- _Problem to work on_: Copy out all of the data word for word. Omit every picture.

[Dataset entries]
··········

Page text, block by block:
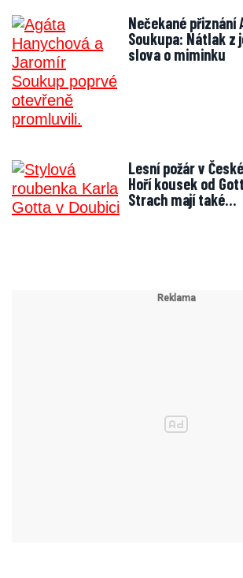
Nečekané přiznání
Soukupa: Nátlak z
slova o miminku
Lesní požár v Českém Švýcarsku:
Hoří kousek od
Strach mají také…
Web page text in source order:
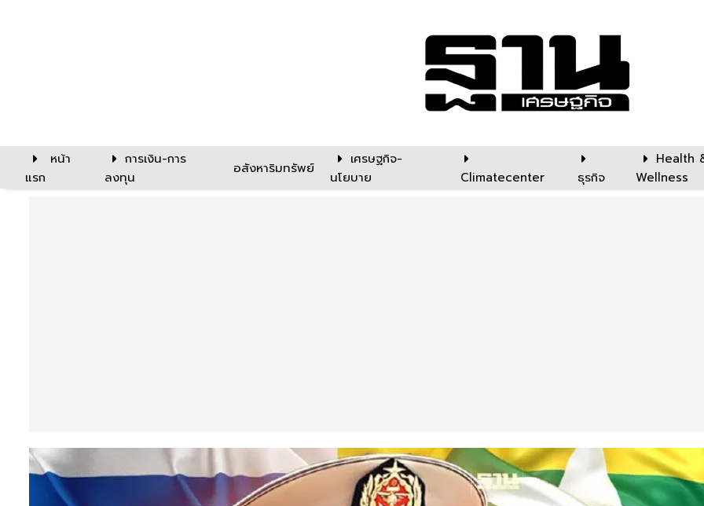
หน้า
แรก
การเงิน-การ
ลงทุน
อสังหาริมทรัพย์
เศรษฐกิจ-
นโยบาย
Climatecenter ธุรกิจ
Health
Wellness
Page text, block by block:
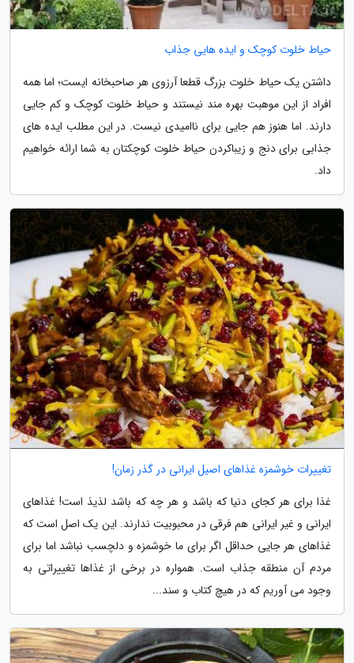
حیاط خلوت کوچک و ایده هایی جذاب
داشتن یک حیاط خلوت بزرگ قطعا آرزوی هر صاحبخانه ایست؛ اما همه
افراد از این موهبت بهره مند نیستند و حیاط خلوت کوچک و کم جایی
دارند. اما هنوز هم جایی برای ناامیدی نیست. در این مطلب ایده های
جذابی برای دنج و زیباکردن حیاط خلوت کوچکتان به شما ارائه خواهیم
داد.
تغییرات خوشمزه غذاهای اصیل ایرانی در گذر زمان!
غذا برای هر کجای دنیا که باشد و هر چه که باشد لذیذ است! غذاهای
ایرانی و غیر ایرانی هم فرقی در محبوبیت ندارند. این یک اصل است که
غذاهای هر جایی حداقل اگر برای ما خوشمزه و دلچسب نباشد اما برای
مردم آن منطقه جذاب است. همواره در برخی از غذاها تغییراتی به
وجود می آوریم که در هیچ کتاب و سند...
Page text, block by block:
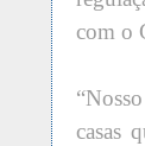
com o
casas
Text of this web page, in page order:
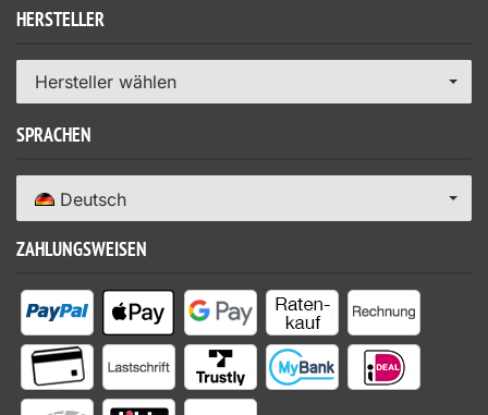
HERSTELLER
Hersteller wählen
SPRACHEN
Deutsch
ZAHLUNGSWEISEN
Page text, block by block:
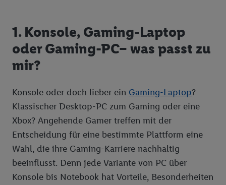
1. Konsole, Gaming-Laptop
oder Gaming-PC– was passt zu
mir?
Konsole oder doch lieber ein Gaming-Laptop?
Klassischer Desktop-PC zum Gaming oder eine
Xbox? Angehende Gamer treffen mit der
Entscheidung für eine bestimmte Plattform eine
Wahl, die ihre Gaming-Karriere nachhaltig
beeinflusst. Denn jede Variante von PC über
Konsole bis Notebook hat Vorteile, Besonderheiten
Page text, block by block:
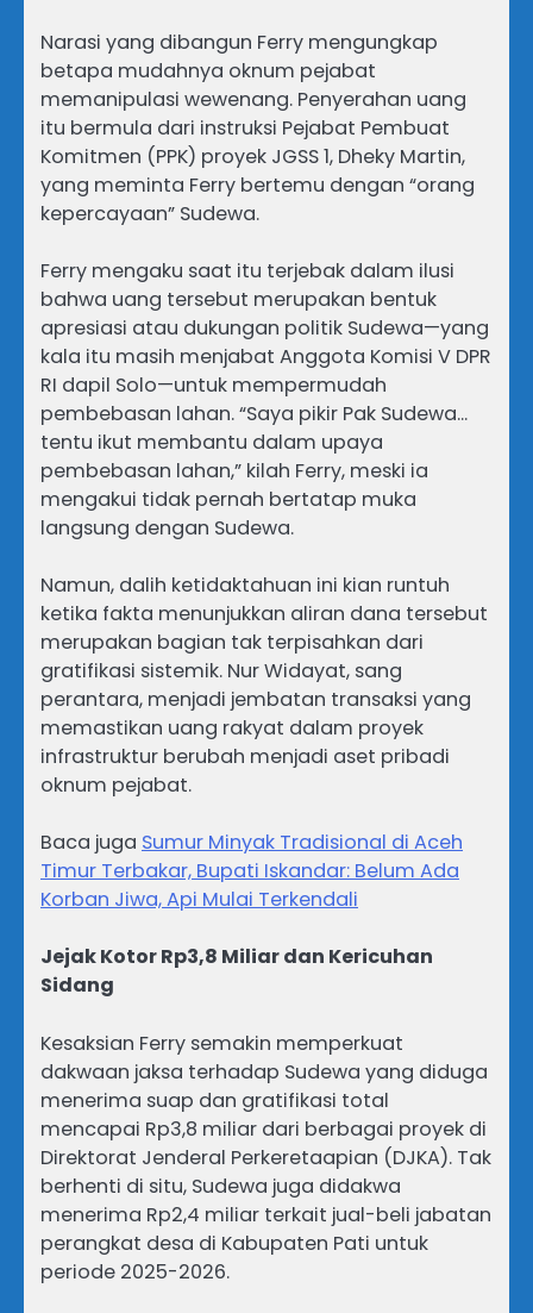
Narasi yang dibangun Ferry mengungkap
betapa mudahnya oknum pejabat
memanipulasi wewenang. Penyerahan uang
itu bermula dari instruksi Pejabat Pembuat
Komitmen (PPK) proyek JGSS 1, Dheky Martin,
yang meminta Ferry bertemu dengan “orang
kepercayaan” Sudewa.
Ferry mengaku saat itu terjebak dalam ilusi
bahwa uang tersebut merupakan bentuk
apresiasi atau dukungan politik Sudewa—yang
kala itu masih menjabat Anggota Komisi V DPR
RI dapil Solo—untuk mempermudah
pembebasan lahan. “Saya pikir Pak Sudewa…
tentu ikut membantu dalam upaya
pembebasan lahan,” kilah Ferry, meski ia
mengakui tidak pernah bertatap muka
langsung dengan Sudewa.
Namun, dalih ketidaktahuan ini kian runtuh
ketika fakta menunjukkan aliran dana tersebut
merupakan bagian tak terpisahkan dari
gratifikasi sistemik. Nur Widayat, sang
perantara, menjadi jembatan transaksi yang
memastikan uang rakyat dalam proyek
infrastruktur berubah menjadi aset pribadi
oknum pejabat.
Baca juga Sumur Minyak Tradisional di Aceh
Timur Terbakar, Bupati Iskandar: Belum Ada
Korban Jiwa, Api Mulai Terkendali
Jejak Kotor Rp3,8 Miliar dan Kericuhan
Sidang
Kesaksian Ferry semakin memperkuat
dakwaan jaksa terhadap Sudewa yang diduga
menerima suap dan gratifikasi total
mencapai Rp3,8 miliar dari berbagai proyek di
Direktorat Jenderal Perkeretaapian (DJKA). Tak
berhenti di situ, Sudewa juga didakwa
menerima Rp2,4 miliar terkait jual-beli jabatan
perangkat desa di Kabupaten Pati untuk
periode 2025-2026.

··········

- _Response to this exercise_:
Page text, block by block:
Nečekané přiznání
Soukupa: Nátlak z
slova o miminku
Lesní požár v Českém Švýcarsku:
Hoří kousek od
Strach mají také…
Web page text in source order:
หน้า
แรก
การเงิน-การ
ลงทุน
อสังหาริมทรัพย์
เศรษฐกิจ-
นโยบาย
Climatecenter ธุรกิจ
Health
Wellness
Page text, block by block:
حیاط خلوت کوچک و ایده هایی جذاب
داشتن یک حیاط خلوت بزرگ قطعا آرزوی هر صاحبخانه ایست؛ اما همه
افراد از این موهبت بهره مند نیستند و حیاط خلوت کوچک و کم جایی
دارند. اما هنوز هم جایی برای ناامیدی نیست. در این مطلب ایده های
جذابی برای دنج و زیباکردن حیاط خلوت کوچکتان به شما ارائه خواهیم
داد.
تغییرات خوشمزه غذاهای اصیل ایرانی در گذر زمان!
غذا برای هر کجای دنیا که باشد و هر چه که باشد لذیذ است! غذاهای
ایرانی و غیر ایرانی هم فرقی در محبوبیت ندارند. این یک اصل است که
غذاهای هر جایی حداقل اگر برای ما خوشمزه و دلچسب نباشد اما برای
مردم آن منطقه جذاب است. همواره در برخی از غذاها تغییراتی به
وجود می آوریم که در هیچ کتاب و سند...
Page text, block by block:
com o
casas
Text of this web page, in page order:
HERSTELLER
Hersteller wählen
SPRACHEN
Deutsch
ZAHLUNGSWEISEN
Page text, block by block:
1. Konsole, Gaming-Laptop
oder Gaming-PC– was passt zu
mir?
Konsole oder doch lieber ein Gaming-Laptop?
Klassischer Desktop-PC zum Gaming oder eine
Xbox? Angehende Gamer treffen mit der
Entscheidung für eine bestimmte Plattform eine
Wahl, die ihre Gaming-Karriere nachhaltig
beeinflusst. Denn jede Variante von PC über
Konsole bis Notebook hat Vorteile, Besonderheiten
Page text, block by block:
Narasi yang dibangun Ferry mengungkap
betapa mudahnya oknum pejabat
memanipulasi wewenang. Penyerahan uang
itu bermula dari instruksi Pejabat Pembuat
Komitmen (PPK) proyek JGSS 1, Dheky Martin,
yang meminta Ferry bertemu dengan “orang
kepercayaan” Sudewa.
Ferry mengaku saat itu terjebak dalam ilusi
bahwa uang tersebut merupakan bentuk
apresiasi atau dukungan politik Sudewa—yang
kala itu masih menjabat Anggota Komisi V DPR
RI dapil Solo—untuk mempermudah
pembebasan lahan. “Saya pikir Pak Sudewa…
tentu ikut membantu dalam upaya
pembebasan lahan,” kilah Ferry, meski ia
mengakui tidak pernah bertatap muka
langsung dengan Sudewa.
Namun, dalih ketidaktahuan ini kian runtuh
ketika fakta menunjukkan aliran dana tersebut
merupakan bagian tak terpisahkan dari
gratifikasi sistemik. Nur Widayat, sang
perantara, menjadi jembatan transaksi yang
memastikan uang rakyat dalam proyek
infrastruktur berubah menjadi aset pribadi
oknum pejabat.
Baca juga Sumur Minyak Tradisional di Aceh
Timur Terbakar, Bupati Iskandar: Belum Ada
Korban Jiwa, Api Mulai Terkendali
Jejak Kotor Rp3,8 Miliar dan Kericuhan
Sidang
Kesaksian Ferry semakin memperkuat
dakwaan jaksa terhadap Sudewa yang diduga
menerima suap dan gratifikasi total
mencapai Rp3,8 miliar dari berbagai proyek di
Direktorat Jenderal Perkeretaapian (DJKA). Tak
berhenti di situ, Sudewa juga didakwa
menerima Rp2,4 miliar terkait jual-beli jabatan
perangkat desa di Kabupaten Pati untuk
periode 2025-2026.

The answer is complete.